Hamilton won the National League (NL) batting title twice and led the NL in stolen bases five times, eclipsing 100 on four occasions. He hit over .400 in 1894 and set the major league record for runs scored in a season with 198. His 914 stolen bases ranks third all time. A career .344 hitter, he was elected to the National Baseball Hall of Fame in 1961 via the Veterans Committee.

Early life
Hamilton was born on February 16, 1866 in Newark, New Jersey. His parents, Samuel and Mary Hamilton, had emigrated to New Jersey from Ireland. According to biographer Roy Kerr, there is evidence to suggest Hamilton was descended from the Ulster Scots people. (As an adult, Hamilton was known to proudly proclaim his Scottish ancestry.) When Hamilton was a small child, his family moved to Clinton, Massachusetts. He worked in a Clinton cotton mill as a young teenager.

Professional career
Hamilton broke into the major leagues in the American Association with the Kansas City Cowboys in 1888. He established himself as a star the following season by batting .301 with 144 runs and 111 stolen bases. In 1890, the Cowboys, who were ceasing operations, sold Hamilton to the Philadelphia Phillies. The next year he led the NL in batting average (.340), runs scored (141) and hits (179). For a third consecutive season, Hamilton led the NL in stolen bases.

In 1892, Hamilton hit both a leadoff and game-ending home run in the same game. Only Vic Power (1957), Darin Erstad (2000), Reed Johnson (2003) and Ian Kinsler (2009) have accomplished the same feat. He hit .380 in 1893, which led the major leagues.

Philadelphia outfielders Hamilton, Sam Thompson, Ed Delahanty and Tuck Turner all hit over .400 in 1894. That year Hamilton set the all-time standard for most runs scored in a season (198); since then, Babe Ruth has come closest to Hamilton in runs scored, with 177 in 1921, setting the American League and modern MLB record. Hamilton also set the record for most stolen bases in one game, with seven on August 31, 1894. He set the record for most consecutive games scoring one or more runs, with 35 runs in 24 games in July–August 1894.

Hamilton led the league in steals for a fifth time in 1895. In 1896, Hamilton moved to Boston, for whom he played his final six seasons.

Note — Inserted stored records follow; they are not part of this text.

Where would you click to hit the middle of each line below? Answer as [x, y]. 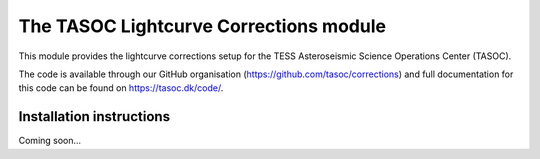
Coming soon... [50, 141]
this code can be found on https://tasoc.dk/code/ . [121, 88]
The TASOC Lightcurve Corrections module [202, 26]
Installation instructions [94, 116]
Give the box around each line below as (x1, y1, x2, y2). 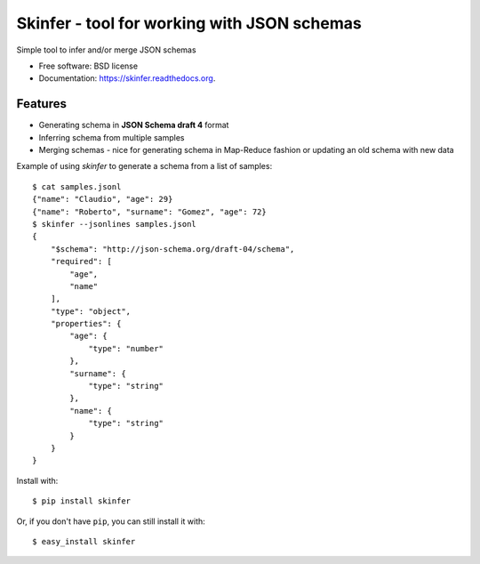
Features (16, 96, 67, 111)
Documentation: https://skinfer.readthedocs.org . (38, 73, 216, 84)
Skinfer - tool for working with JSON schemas (16, 13, 362, 33)
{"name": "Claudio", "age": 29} (32, 194, 173, 205)
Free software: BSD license (38, 60, 138, 71)
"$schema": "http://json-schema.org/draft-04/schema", (50, 244, 295, 254)
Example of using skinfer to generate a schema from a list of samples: (16, 161, 273, 172)
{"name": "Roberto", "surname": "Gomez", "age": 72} (32, 206, 267, 217)

Although his numbers declined, Hamilton still scored over 100 runs in all but two of those seasons.

Hamilton retired after the 1901 season. Over his career he compiled 912 (or 937; see this article's "legacy" section) stolen bases, a .344 batting average and 1690 runs in 1591 games; he is one of only three players to average more than a run per game played. His .455 career on-base percentage ranks fourth all-time behind Ted Williams, Babe Ruth and John McGraw, and his 912 stolen bases ranks third behind Rickey Henderson and Lou Brock.

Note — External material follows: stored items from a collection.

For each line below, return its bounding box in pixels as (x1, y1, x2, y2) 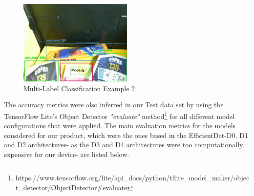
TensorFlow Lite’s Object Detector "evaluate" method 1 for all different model (4, 109, 235, 121)
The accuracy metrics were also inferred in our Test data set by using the (4, 99, 224, 110)
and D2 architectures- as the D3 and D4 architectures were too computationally (4, 139, 243, 150)
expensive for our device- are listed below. (4, 149, 129, 159)
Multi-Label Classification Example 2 (23, 83, 135, 93)
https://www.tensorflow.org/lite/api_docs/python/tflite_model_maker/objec (15, 173, 250, 183)
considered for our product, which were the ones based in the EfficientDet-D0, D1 (4, 130, 248, 140)
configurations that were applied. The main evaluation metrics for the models (4, 120, 236, 131)
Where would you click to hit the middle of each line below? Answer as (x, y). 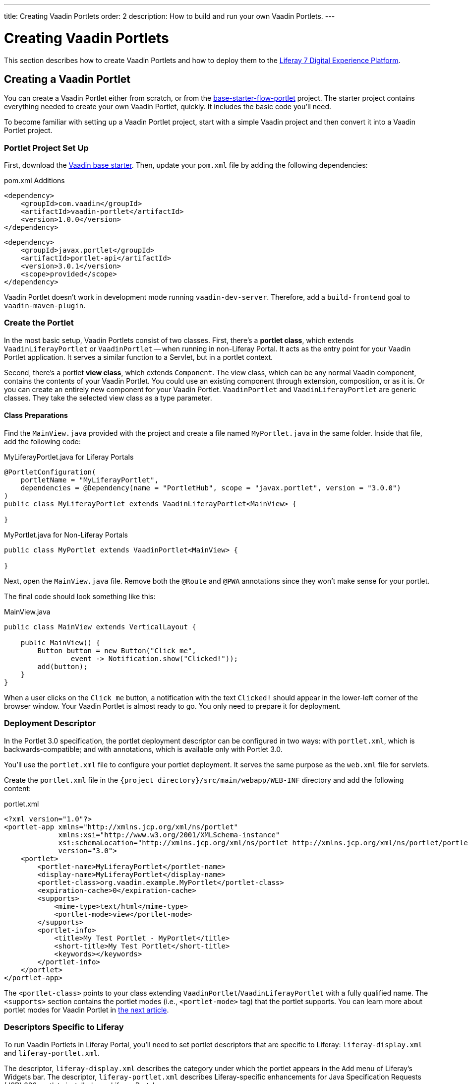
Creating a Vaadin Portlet (67, 79)
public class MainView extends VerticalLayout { (100, 627)
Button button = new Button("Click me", (117, 651)
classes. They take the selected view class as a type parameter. (108, 398)
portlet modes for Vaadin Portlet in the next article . (87, 1010)
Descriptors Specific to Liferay (64, 1027)
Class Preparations (36, 415)
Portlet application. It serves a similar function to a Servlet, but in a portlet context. (139, 357)

He is the Philadelphia Phillies career leader in batting average (.361), on-base percentage (.468) and stolen bases (508). He holds Phillies single-season records for on-base percentage (.523 in 1894), runs (196 in 1894), stolen bases (111 in 1891) and times on base (355 in 1894).

Legacy
Though stolen bases were credited differently during Hamilton's career than they are in modern times, he was very proud of his stolen base marks. In 1937, Hamilton lambasted the Sporting News in a letter he wrote to them, stating, "I was and will be the greatest base stealer of all time. I stole over 100 bases on many years and if they ever re-count the record I will get my just reward."

Later life
After his playing days ended, Hamilton managed several minor league teams in Pennsylvania and Massachusetts and served as a scout with the Boston Nationals.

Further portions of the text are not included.